Why this matters: The deploy phase treated production URLs as a distinct, non-substitutable input. Canarying against a Vercel preview URL looks the same on paper but exercises none of the DNS, CORS, auth, or middleware configuration that actually matters. Refusing the substitution is what surfaced the real production bug.

The artefact chain

Every phase produced a file that fed the next phase. No phase started from a fresh prompt; each had the receipts from the previous one to work from.

• Plan phase → main-csv-export-plan-*.md (the reviewed, decision-logged source of truth).
• Build phase → the plan file plus 8 atomic commits (each a reviewable artefact on its own).
• Review phase → PR quality score with annotated deductions, fed into /qa.
• QA phase → health score report, screenshots, and golden-path results, fed into /ship.
• Ship phase → pre-merge readiness report, fed into /land-and-deploy.
• Land-and-deploy → deploy report, canary results, and session close-out (classifying every change in the working tree by who made it — me, gstack, or Next.js scaffolding).

This is what “sprint structure” actually means in practice.

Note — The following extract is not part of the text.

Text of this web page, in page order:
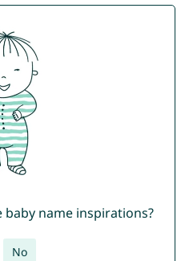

Not a chain of prompts — a chain of artefacts, each one reviewed and signed off before the next phase starts. The thesis of the article, in technical form: if you want to trust an autonomous AI engineering loop, you have to be able to audit every step after the fact. Artefacts make that possible; chat transcripts do not.

Bubble wrap to shipped PR: roughly eight hours, with five moments of “the AI stopped and asked” and one genuinely embarrassing discovery.